* Records supplied *
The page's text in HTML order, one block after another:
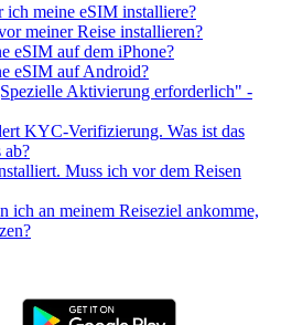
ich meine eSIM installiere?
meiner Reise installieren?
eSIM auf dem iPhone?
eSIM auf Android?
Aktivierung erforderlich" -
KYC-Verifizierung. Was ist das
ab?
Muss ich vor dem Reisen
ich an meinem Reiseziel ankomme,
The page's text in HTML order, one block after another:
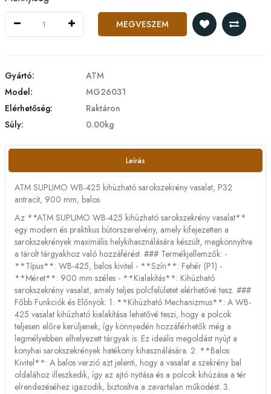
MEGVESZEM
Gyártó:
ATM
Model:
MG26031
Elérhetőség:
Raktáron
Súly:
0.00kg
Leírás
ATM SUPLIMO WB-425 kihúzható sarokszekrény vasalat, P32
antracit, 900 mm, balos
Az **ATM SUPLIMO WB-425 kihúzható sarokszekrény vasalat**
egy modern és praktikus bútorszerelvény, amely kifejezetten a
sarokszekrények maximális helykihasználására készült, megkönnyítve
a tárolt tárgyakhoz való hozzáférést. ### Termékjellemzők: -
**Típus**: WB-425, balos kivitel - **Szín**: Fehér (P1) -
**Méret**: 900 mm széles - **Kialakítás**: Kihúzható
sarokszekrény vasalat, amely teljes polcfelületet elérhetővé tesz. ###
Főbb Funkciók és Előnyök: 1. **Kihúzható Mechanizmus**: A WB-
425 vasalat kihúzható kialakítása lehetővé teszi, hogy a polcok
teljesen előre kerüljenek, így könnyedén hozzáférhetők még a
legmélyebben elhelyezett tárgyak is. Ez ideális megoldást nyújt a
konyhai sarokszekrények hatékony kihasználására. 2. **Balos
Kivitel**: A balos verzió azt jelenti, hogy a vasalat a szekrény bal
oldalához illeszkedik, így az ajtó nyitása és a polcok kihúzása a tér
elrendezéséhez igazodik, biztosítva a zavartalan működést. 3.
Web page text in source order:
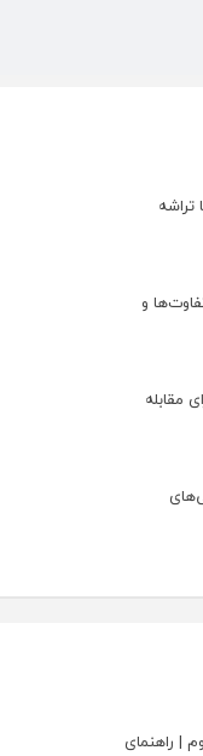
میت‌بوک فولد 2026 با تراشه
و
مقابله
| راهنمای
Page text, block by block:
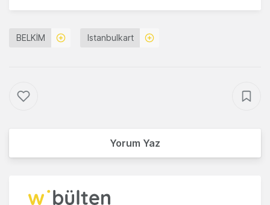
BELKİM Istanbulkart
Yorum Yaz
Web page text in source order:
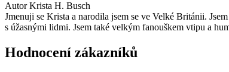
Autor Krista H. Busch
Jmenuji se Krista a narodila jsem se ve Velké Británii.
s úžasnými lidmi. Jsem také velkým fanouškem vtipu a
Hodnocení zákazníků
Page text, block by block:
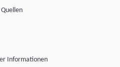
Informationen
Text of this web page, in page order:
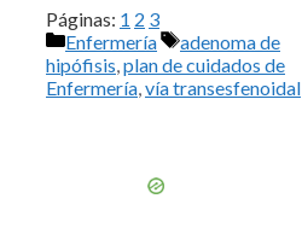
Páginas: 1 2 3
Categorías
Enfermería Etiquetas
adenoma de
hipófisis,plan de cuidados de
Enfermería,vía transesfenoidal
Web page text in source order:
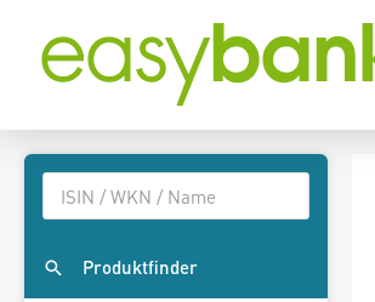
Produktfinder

* Your goal *
Pictures are to be omitted from the copy. Reproduce exactly, and only, the lines from the one containing "hipófisis,plan de cuidados de" to the end of the listing above.

* Reply *
hipófisis,plan de cuidados de
Enfermería,vía transesfenoidal
Web page text in source order:
Produktfinder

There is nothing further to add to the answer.